* Data records *
◆ ◆ ◆ ◆ ◆ ◆ ◆

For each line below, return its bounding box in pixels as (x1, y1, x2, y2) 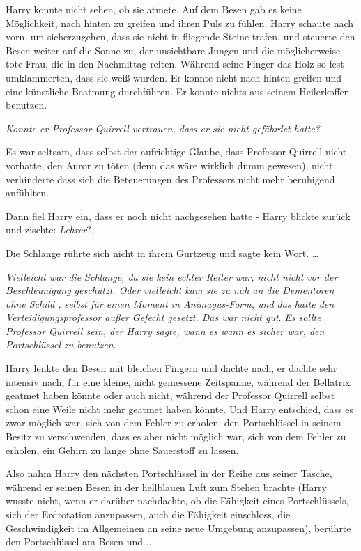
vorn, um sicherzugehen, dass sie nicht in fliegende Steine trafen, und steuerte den (6, 29, 355, 44)
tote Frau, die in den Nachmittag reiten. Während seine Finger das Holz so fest (6, 56, 344, 71)
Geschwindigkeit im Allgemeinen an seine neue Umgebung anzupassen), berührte (6, 520, 351, 535)
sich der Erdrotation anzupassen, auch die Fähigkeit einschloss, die (6, 507, 291, 521)
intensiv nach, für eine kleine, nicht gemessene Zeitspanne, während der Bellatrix (6, 374, 351, 389)
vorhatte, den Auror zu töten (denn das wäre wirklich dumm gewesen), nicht (6, 157, 333, 172)
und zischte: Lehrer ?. (6, 222, 94, 237)
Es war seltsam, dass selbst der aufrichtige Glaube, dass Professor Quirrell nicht (6, 144, 347, 159)
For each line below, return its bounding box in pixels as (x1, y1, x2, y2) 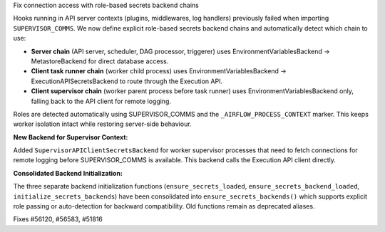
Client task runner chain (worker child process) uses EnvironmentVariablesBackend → (31, 67, 287, 75)
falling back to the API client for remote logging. (31, 97, 171, 105)
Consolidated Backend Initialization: (13, 169, 123, 177)
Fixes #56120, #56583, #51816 (13, 215, 103, 223)
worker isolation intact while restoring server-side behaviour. (13, 120, 192, 128)
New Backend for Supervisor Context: (13, 132, 128, 142)
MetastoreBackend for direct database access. (31, 57, 169, 65)
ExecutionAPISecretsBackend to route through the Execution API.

◆ ◆ ◆ ◆ ◆ ◆ ◆

* WORK ORDER *
Pull out every line of the records above that contains the word "seine".

* ANSWER TO THE EXERCISE *
tote Frau, die in den Nachmittag reiten. Während seine Finger das Holz so fest (6, 56, 344, 71)
Geschwindigkeit im Allgemeinen an seine neue Umgebung anzupassen), berührte (6, 520, 351, 535)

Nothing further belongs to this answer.